The Gist - This case-control study of 127 football players between 12 and 18 wanted to see just what factors lined up with Osgood-Schlatter and they were quite surprised (and so was I). They took flexibility, strength, ultrasound imaging, growth and history of Sever’s disease into account and found that only Sever’s could predict the likelihood of contracting OSD. Throughout the course of the study, one in six of the players had symptoms consistent with OSD, but 80% of them were able to continue participating in full team training and competition. Overall, 68% of people who had Sever’s previously contracted OSD, though no clear pathophysiological explanation for the correlation was found. And for a refresher, Sever’s is common between the ages of 8 and 12, while OSD usually comes it at 10-15.
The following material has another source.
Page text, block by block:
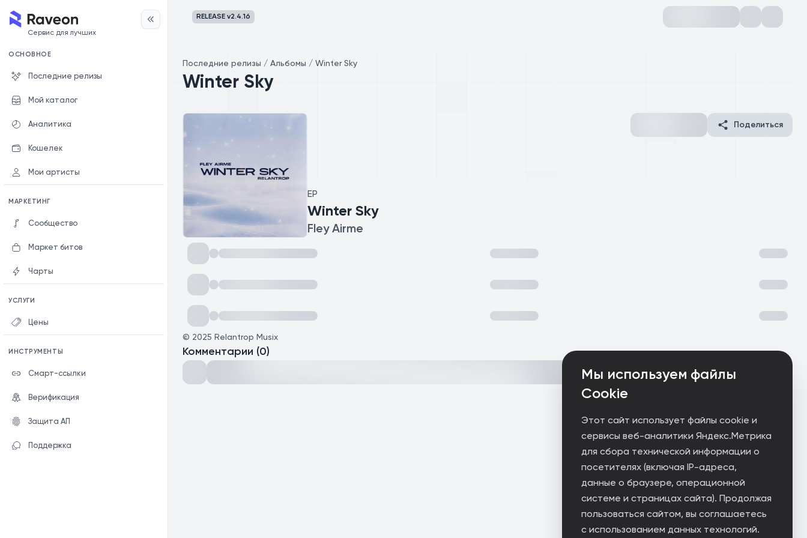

Tell Me More - When I was a kid, I had Osgood-Schlatter and played through it as well. The only participation restriction it cast on me was an inability to kneel in church. In my 12 year old, mind, not a huge loss. It seems that this is a similar experience to others who have the condition, with 80% playing on through it. The overall prevalence in the population was 17%, btw, with a peak at 15 years of age.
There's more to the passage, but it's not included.